Evolutionary Determinants of Cancer

Mel Greaves: Evolutionary Determinants of Cancer

Published OnlineFirst July 20, 2015; DOI: 10.1158/2159-8290.CD-15-0439


Our understanding of cancer is being transformed by exploring clonal diversity,
drug resistance, and causation within an evolutionary framework. The therapeutic
resilience of advanced cancer is a consequence of its character as a complex, dynamic, and adaptive
ecosystem engendering robustness, underpinned by genetic diversity and epigenetic plasticity. The
risk of mutation-driven escape by self-renewing cells is intrinsic to multicellularity but is countered by
multiple restraints, facilitating increasing complexity and longevity of species. But our own species has
disrupted this historical narrative by rapidly escalating intrinsic risk.

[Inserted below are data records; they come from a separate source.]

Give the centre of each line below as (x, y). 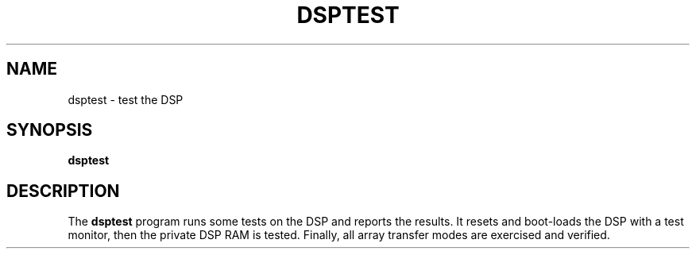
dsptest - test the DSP (126, 99)
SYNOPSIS (50, 130)
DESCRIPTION (63, 191)

Evolutionary principles illuminate
these challenges and provide new avenues to explore for more effective control.
Significance: Lifetime risk of cancer now approximates to 50% in Western societies. And, despite many
advances, the outcome for patients with disseminated disease remains poor, with drug resistance the
norm. An evolutionary perspective may provide a clearer understanding of how cancer clones develop
robustness and why, for us as a species, risk is now off the scale. And, perhaps, of what we might best
do to achieve more effective control. Cancer Discov; 5(8); 1–15. © 2015 AACR.